= Caeso Duillius Longus =

Roman politician

Caeso Duillius Longus was a Roman politician, a member of the Second Decemvirate in 450 and 449 BC.

==Family==
Caeso or Kaeso was an uncommon Roman first name (praenomen) used by the Duilia family (gens). The epithet (agnomen) or surname (cognomen) of Longus is usually given to this figure but is uncertain.

==Life==

According to Dionysius of Halicarnassus, Caeso Duillius was plebeian but he was selected as one of the ten members of the Second Decemvirate, presided over by Appius Claudius Crassus and elected for the purpose of creating the Law of the Twelve Tables, the first body of written law in Roman history. At the instigation of Sabinus, the decemvirs held onto their titles illegally the following year, and refused to proceed with the annual election of consuls.
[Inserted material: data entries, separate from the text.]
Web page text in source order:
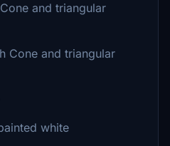
and triangular
Cone and triangular
white
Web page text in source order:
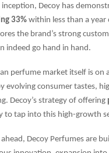
inception, Decoy has
33% within less than a
the brand’s strong
indeed go hand in hand.
perfume market itself is on
evolving consumer tastes,
Decoy’s strategy of offering
to tap into this high-growth
ahead, Decoy Perfumes are
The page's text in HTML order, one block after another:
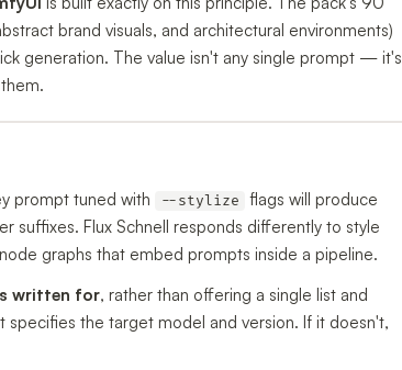
brand visuals, and architectural environments)
generation. The value isn't any single prompt — it's
prompt tuned with --stylize
flags will produce
suffixes. Flux Schnell responds differently to style
graphs that embed prompts inside a pipeline.
written for, rather than offering a single list and
the target model and version. If it doesn't,
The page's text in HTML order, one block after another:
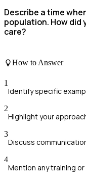
Describe a time
population. How
care?
How to Answer
1
Identify specific
2
Highlight your
3
Discuss
4
Mention any training
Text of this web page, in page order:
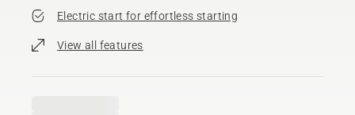
Electric start for effortless starting
View all features
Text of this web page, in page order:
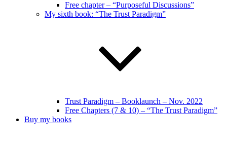
Free chapter – “Purposeful Discussions”
My sixth book: “The Trust Paradigm”
Trust Paradigm – Booklaunch – Nov. 2022
Free Chapters (7 & 10) – “The Trust Paradigm”
Buy my books
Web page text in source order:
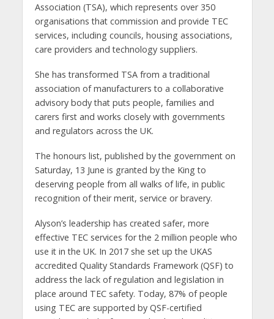
Association (TSA), which represents over 350
organisations that commission and provide TEC
services, including councils, housing associations,
care providers and technology suppliers.
She has transformed TSA from a traditional
association of manufacturers to a collaborative
advisory body that puts people, families and
carers first and works closely with governments
and regulators across the UK.
The honours list, published by the government on
Saturday, 13 June is granted by the King to
deserving people from all walks of life, in public
recognition of their merit, service or bravery.
Alyson’s leadership has created safer, more
effective TEC services for the 2 million people who
use it in the UK. In 2017 she set up the UKAS
accredited Quality Standards Framework (QSF) to
address the lack of regulation and legislation in
place around TEC safety. Today, 87% of people
using TEC are supported by QSF-certified
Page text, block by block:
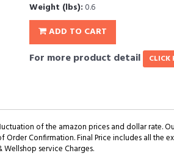
Weight (lbs):0.6
ADD TO CART
For more product detail CLICK
of the amazon prices and dollar rate.
Confirmation. Final Price includes all the
service Charges.
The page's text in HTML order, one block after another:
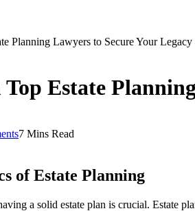
Planning Lawyers to Secure Your Legacy
Estate
7 Mins Read
of Estate Planning
a solid estate plan is crucial. Estate
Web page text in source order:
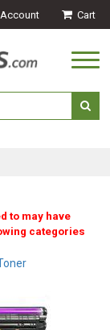
Cart
to may have
categories
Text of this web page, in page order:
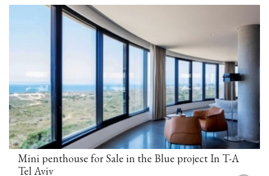
Mini penthouse for Sale in the Blue project In T-A
Tel Aviv
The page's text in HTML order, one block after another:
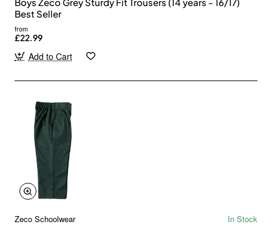
Best Seller
from
£22.99
Add to Cart
Zeco Schoolwear
In Stock
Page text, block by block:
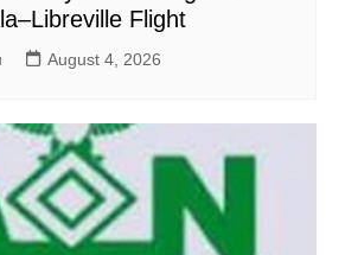
Flight
August 4, 2026
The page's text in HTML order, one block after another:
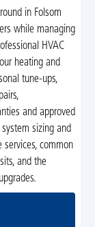
in Folsom
while managing
HVAC
heating and
tune-ups,
and approved
sizing and
services, common
and the
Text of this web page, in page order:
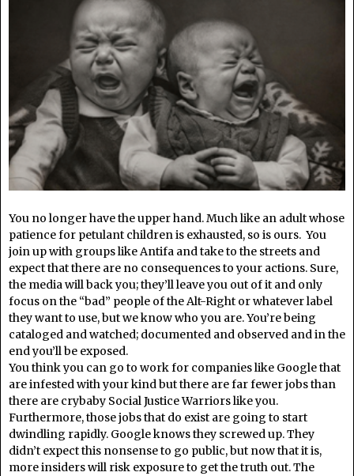
You no longer have the upper hand. Much like an adult whose
patience for petulant children is exhausted, so is ours. You
join up with groups like Antifa and take to the streets and
expect that there are no consequences to your actions. Sure,
the media will back you; they’ll leave you out of it and only
focus on the “bad” people of the Alt-Right or whatever label
they want to use, but we know who you are. You’re being
cataloged and watched; documented and observed and in the
end you’ll be exposed.
You think you can go to work for companies like Google that
are infested with your kind but there are far fewer jobs than
there are crybaby Social Justice Warriors like you.
Furthermore, those jobs that do exist are going to start
dwindling rapidly. Google knows they screwed up. They
didn’t expect this nonsense to go public, but now that it is,
more insiders will risk exposure to get the truth out. The
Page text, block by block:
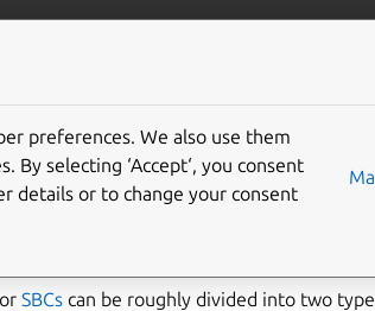
or pre-
SBCs can be roughly divided into two
preferences. We also use them
selecting ‘Accept‘, you consent
details or to change your consent
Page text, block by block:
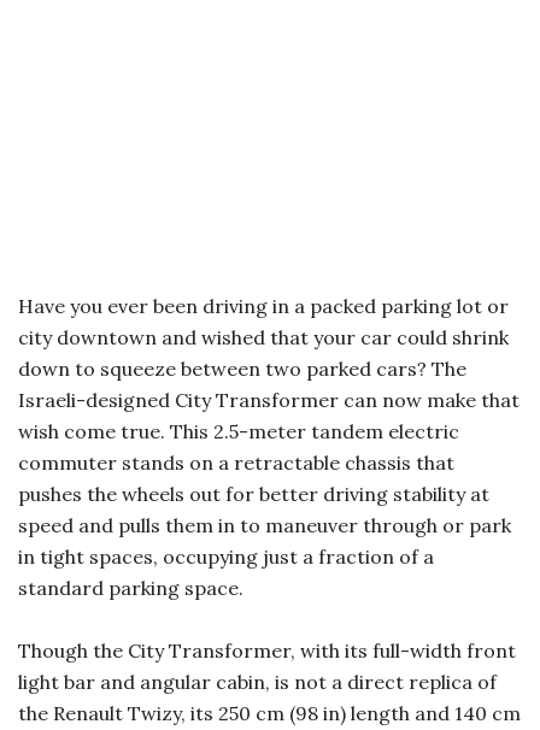
Have you ever been driving in a packed parking lot or
city downtown and wished that your car could shrink
down to squeeze between two parked cars? The
Israeli-designed City Transformer can now make that
wish come true. This 2.5-meter tandem electric
commuter stands on a retractable chassis that
pushes the wheels out for better driving stability at
speed and pulls them in to maneuver through or park
in tight spaces, occupying just a fraction of a
standard parking space.
Though the City Transformer, with its full-width front
light bar and angular cabin, is not a direct replica of
the Renault Twizy, its 250 cm (98 in) length and 140 cm
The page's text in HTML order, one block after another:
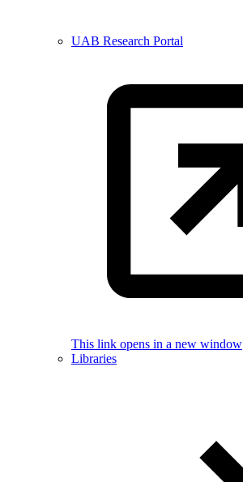
UAB Research Portal
This link opens in a new window
Libraries
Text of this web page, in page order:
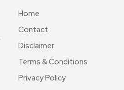
Home
Contact
Disclaimer
Terms & Conditions
Privacy Policy
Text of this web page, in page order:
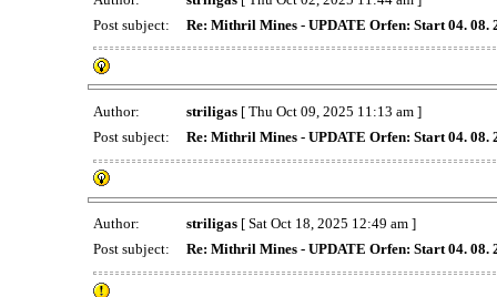
Post subject:
Re: Mithril Mines - UPDATE Orfen: Start 04. 08.
Author: striligas[ Thu Oct 09, 2025 11:13 am ]
Post subject:
Re: Mithril Mines - UPDATE Orfen: Start 04. 08.
Author: striligas[ Sat Oct 18, 2025 12:49 am ]
Post subject:
Re: Mithril Mines - UPDATE Orfen: Start 04. 08.
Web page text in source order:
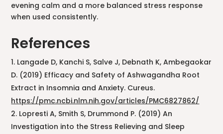
evening calm and a more balanced stress response
when used consistently.
References
Langade D, Kanchi S, Salve J, Debnath K, Ambegaokar
D. (2019) Efficacy and Safety of Ashwagandha Root
Extract in Insomnia and Anxiety. Cureus.
https://pmc.ncbi.nlm.nih.gov/articles/PMC6827862/
Lopresti A, Smith S, Drummond P. (2019) An
Investigation into the Stress Relieving and Sleep
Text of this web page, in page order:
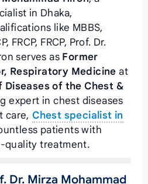
in Dhaka,
like MBBS,
FRCP, FRCP, Prof. Dr.
serves as Former
Respiratory Medicine at
of the Chest &
expert in chest diseases
care, Chest specialist in
patients with
quality treatment.
Dr. Mirza Mohammad
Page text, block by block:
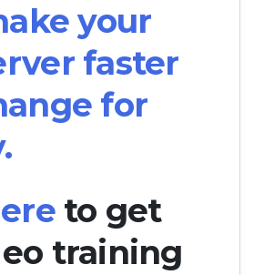
your
faster
for
to get
training
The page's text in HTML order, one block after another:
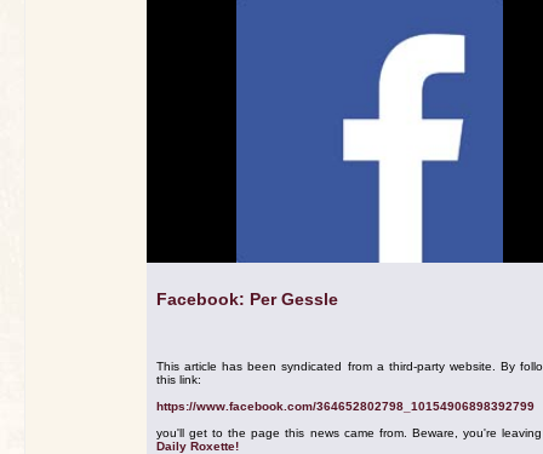
Facebook: Per Gessle
This article has been syndicated from a third-party website. By
this link:
https://www.facebook.com/364652802798_10154906898392799
you'll get to the page this news came from. Beware, you're
Daily Roxette!
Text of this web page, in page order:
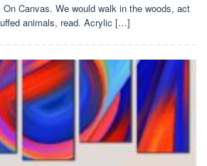
Canvas. We would walk in the woods, act
animals, read. Acrylic […]
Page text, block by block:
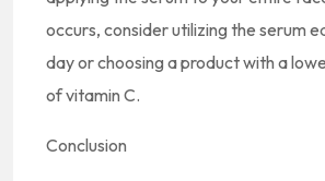
occurs, consider utilizing the serum
day or choosing a product with a
of vitamin C.
Conclusion
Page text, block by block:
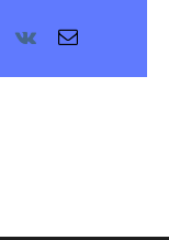
Pinterest
Vk Email
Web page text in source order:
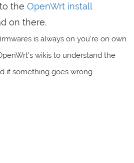
the OpenWrt install
on there.
is always on you're on own
wikis to understand the
if something goes wrong.
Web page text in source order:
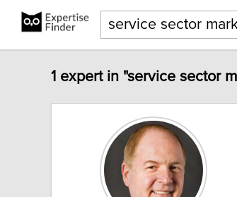
1 expert in "service sector
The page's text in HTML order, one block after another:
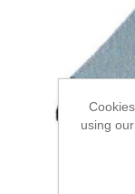
Processing of
Processing of
Painting and
using
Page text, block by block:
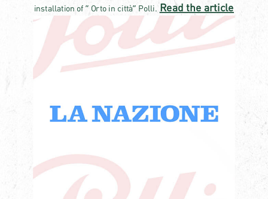
installation of ” Orto in città” Polli. Read the article
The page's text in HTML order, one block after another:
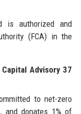
is authorized and
(FCA) in the
Advisory 37
to net-zero
and donates 1% of
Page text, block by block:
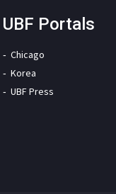
UBF Portals
Chicago
Korea
UBF Press
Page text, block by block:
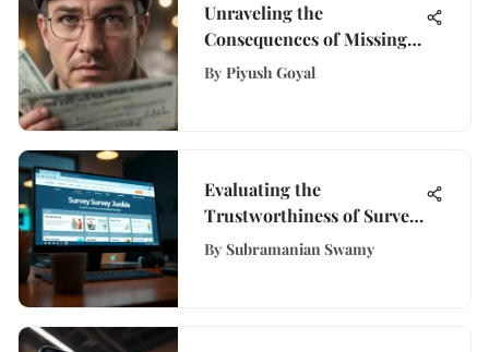
Unraveling the
Consequences of Missing
Stimulus Checks: A Deep
By Piyush Goyal
Evaluating the
Trustworthiness of Survey
Junkie
By Subramanian Swamy
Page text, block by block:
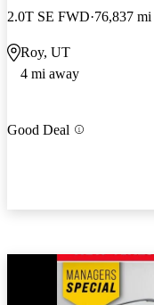
2.0T SE FWD 76,837 mi
Roy, UT
4 mi away
Good Deal
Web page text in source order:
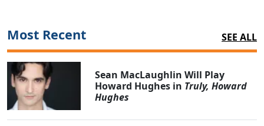
Most Recent SEE ALL
Sean MacLaughlin Will Play
Howard Hughes in Truly, Howard
Hughes
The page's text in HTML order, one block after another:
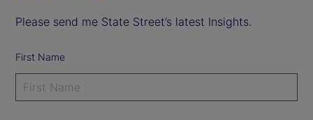
Please send me State Street’s latest Insights.
First Name
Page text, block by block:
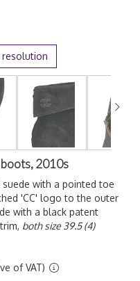
2010s
with a pointed toe
'CC' logo to the outer
with a black patent
both size 39.5 (4)
of VAT)
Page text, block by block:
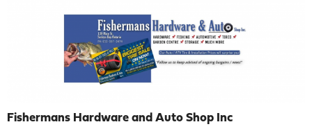
Fishermans Hardware and Auto Shop Inc
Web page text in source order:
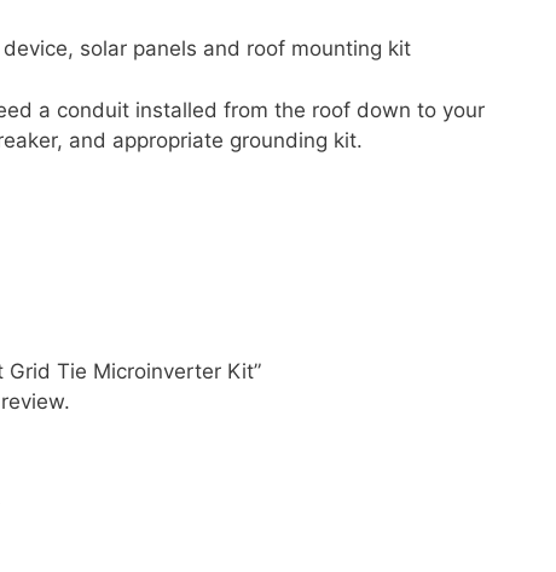
solar panels and roof mounting kit
a conduit installed from the roof down to your
and appropriate grounding kit.
Tie Microinverter Kit”
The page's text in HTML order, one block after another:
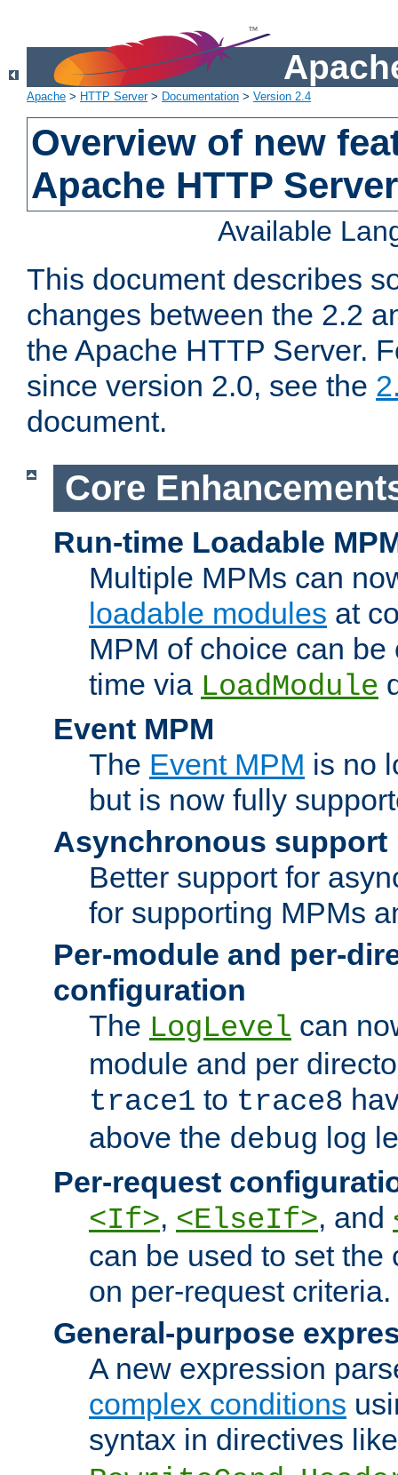
Apache > HTTP Server> Documentation > Version 2.4
Overview of new
Apache HTTP
Available
This document describes
changes between the 2.2
the Apache HTTP Server.
since version 2.0, see the
document.
Core
Run-time Loadable
Multiple MPMs can
loadable modules at
MPM of choice can
time via LoadModule
Event MPM
The Event MPM is no
but is now fully
Asynchronous support
Better support for
for supporting MPMs
Per-module and per-
configuration
The LogLevel can
module and per
trace1 to trace8
above the debug log
Per-request
<If>, <ElseIf>, and
can be used to set the
on per-request criteria.
General-purpose
A new expression
complex conditions
syntax in directives
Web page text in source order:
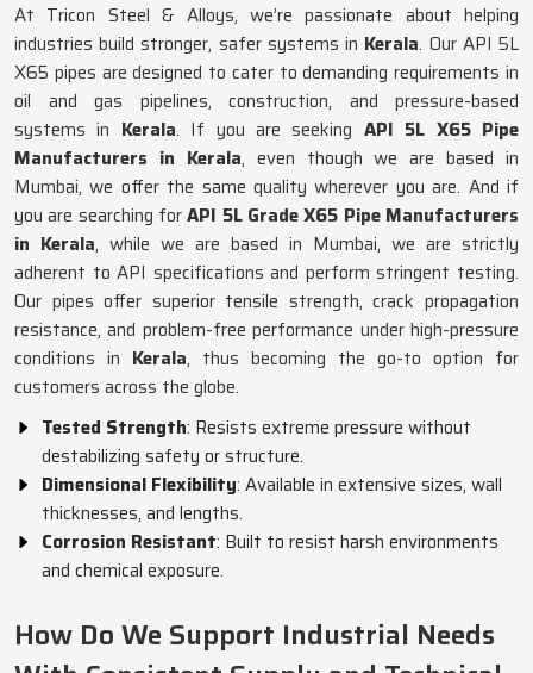
At Tricon Steel & Alloys, we’re passionate about helping
industries build stronger, safer systems in Kerala. Our API 5L
X65 pipes are designed to cater to demanding requirements in
oil and gas pipelines, construction, and pressure-based
systems in Kerala. If you are seeking API 5L X65 Pipe
Manufacturers in Kerala, even though we are based in
Mumbai, we offer the same quality wherever you are. And if
you are searching forAPI 5L Grade X65 Pipe Manufacturers
in Kerala, while we are based in Mumbai, we are strictly
adherent to API specifications and perform stringent testing.
Our pipes offer superior tensile strength, crack propagation
resistance, and problem-free performance under high-pressure
conditions in Kerala, thus becoming the go-to option for
customers across the globe.
Tested Strength: Resists extreme pressure without
destabilizing safety or structure.
Dimensional Flexibility: Available in extensive sizes, wall
thicknesses, and lengths.
Corrosion Resistant: Built to resist harsh environments
and chemical exposure.
How Do We Support Industrial Needs
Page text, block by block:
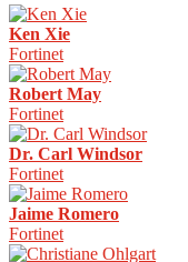
Ken Xie
Fortinet
Robert May
Fortinet
Dr. Carl Windsor
Fortinet
Jaime Romero
Fortinet
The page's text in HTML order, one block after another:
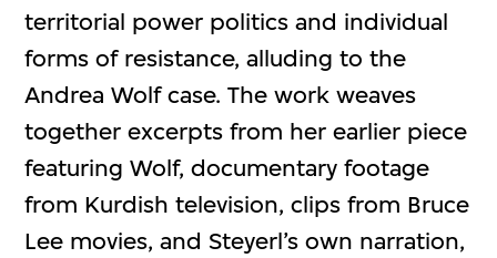
territorial power politics and individual
forms of resistance, alluding to the
Andrea Wolf case. The work weaves
together excerpts from her earlier piece
featuring Wolf, documentary footage
from Kurdish television, clips from Bruce
Lee movies, and Steyerl’s own narration,
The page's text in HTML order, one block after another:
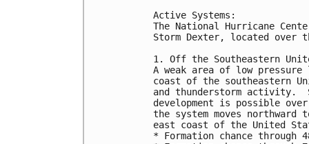
Active Systems:
The National Hurricane
Storm Dexter, located over
1. Off the Southeastern
A weak area of low
coast of the southeastern
and thunderstorm activity.
development is possible
the system moves
east coast of the United
* Formation chance
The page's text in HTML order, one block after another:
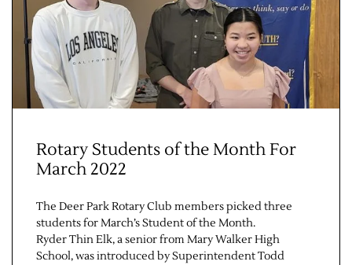
Jobs
Obits
Support & Subscribe
Rotary Students of the Month For
March 2022
The Deer Park Rotary Club members picked three
students for March’s Student of the Month.
Ryder Thin Elk, a senior from Mary Walker High
School, was introduced by Superintendent Todd
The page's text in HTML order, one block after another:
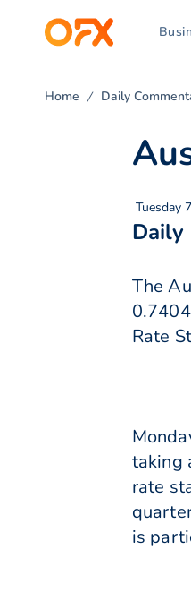
Home Daily
Tuesday
Daily
The
Rate
taking
rate
is
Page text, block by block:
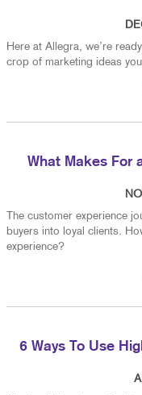
Here at Allegra, we’re
crop of marketing ideas
What Makes For
The customer experience
buyers into loyal clients.
experience?
6 Ways To Use
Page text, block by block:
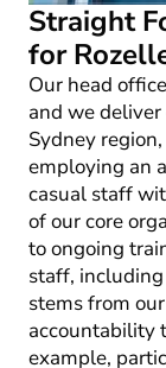
Straight
for
Our head
and we
Sydney
employing an
casual staff
of our core
to ongoing
staff,
stems from
accountability
example,
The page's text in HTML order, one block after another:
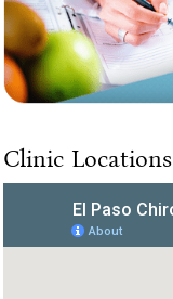
Clinic Locations
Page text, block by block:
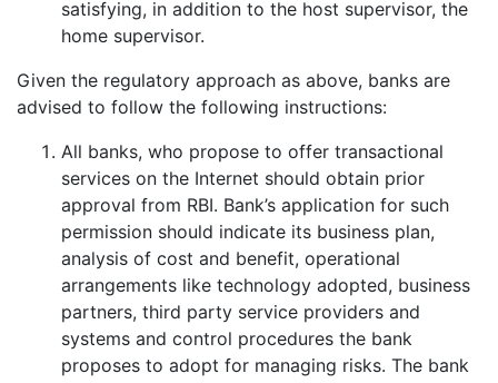
satisfying, in addition to the host supervisor, the
home supervisor.
Given the regulatory approach as above, banks are
advised to follow the following instructions:
All banks, who propose to offer transactional
services on the Internet should obtain prior
approval from RBI. Bank’s application for such
permission should indicate its business plan,
analysis of cost and benefit, operational
arrangements like technology adopted, business
partners, third party service providers and
systems and control procedures the bank
proposes to adopt for managing risks. The bank
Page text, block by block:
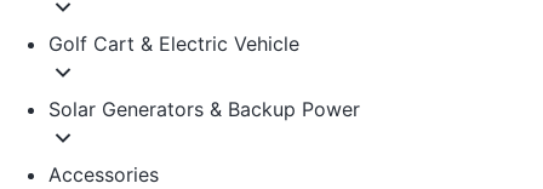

In 449 BC, a war escalated with the Sabines setting up in Eretum and the Aequi who had camped on Mount Algidus. Roman forces were divided into two armies in order to fight on two fronts. Duillius received command of the army which fought the Sabines, with three other decemvirs; Quintus Fabius Vibulanus, Manius Rabuleius, and Quintus Poetelius. At the time, Crassus and Spurius Oppius Cornicen remained in Rome in order to assure the defense of the city, while the other four decemvirs fought against the Aequi.

The two Roman armies were each kept in check on both fronts. The army commanded by Duillius withdrew to Fidenae and Crustumerium then returned to the field after the death of the soldier Lucius Siccius Dentatus, former tribune of the plebs and staunch opponent of the patricians. His death was concealed as though it were a loss suffered in an ambush. The soldiers then mutinied and elected ten military tribunes to command the army. They then returned to Rome and set up on the Aventine before merging with the other army on Monte Sacro. Under pressure by the soldiers and the plebeians, the decemvirs resigned. Appius Claudius Crassus and Spurius Oppius Cornicen remained in Rome and were imprisoned, but committed suicide during their trial. The other eight decemvirs, including Duillius, went into exile.